A plaintiff may show an aesthetic, recreational, or economic injury. See Friends of the Earth, Inc. v. Laidlaw Environmental Services, 528 U.S. 167, 181-83, 120 S.Ct. 693, 145 L.Ed.2d 610 (2000) (noting that plaintiffs drove over river, fished, camped, swam, and picnicked in and near river and one member of plaintiff's organization testified that her home was located near defendant’s facility and she believed her property value was diminished because of the pollutant discharges from the facility); American Canoe Ass’n v. Murphy Farms, Inc., 326 F.3d 505, 518-19 (4th Cir.2003) (considering economic impact of pollutant discharges on a plaintiff’s river guide business); Natural Resources Defense Council v. Southwest Marine, Inc., 236 F.3d 985, 994 (9th Cir.2000) (plaintiffs testified about aesthetic and recreational use of water); Sierra Club v. Cedar Point Oil Co., 73 F.3d 546, 556 (5th Cir.1996) (same); Public Interest Research Group of New Jersey, Inc. v. Powell Duffryn Terminals, Inc., 913 F.2d 64, 72-73 (3d Cir.1990) (same).

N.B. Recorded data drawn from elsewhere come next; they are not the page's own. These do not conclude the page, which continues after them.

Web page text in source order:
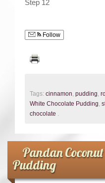
Step 12
Follow
Tags: cinnamon, pudding,
White Chocolate Pudding,
chocolate .
Pandan
Pudding

. At trial, Plaintiff Charles Parker testified that "if we take away the facility next door ... for residential [the property] should appraise in around the 90,000 range. And for commercial, it should be up around about 130.” Trial Transcript, at 167. Mr. Parker was also asked whether he had any opinion on the "diminution in the value, if any, in the property because of the facility.” Id. He responded "for residential ... the value is greatly depressed because of the nuisance factor next door, the noise. For commercial, it is not marketable.” Id. Charles MacPher-son, the environmental consultant who testified for the Parkers at trial, stated that he believed it would cost between $300,000 and $400,000 to investigate and remediate both the Parkers’ and Defendants’ property. Trial Transcript, at 336-37. The substantial portion of remediation would involve investigation and monitoring the property for contamination. Id. Removing any contaminated soil from the Parker property could cost between $25,000 and $45,000. Id. at 338.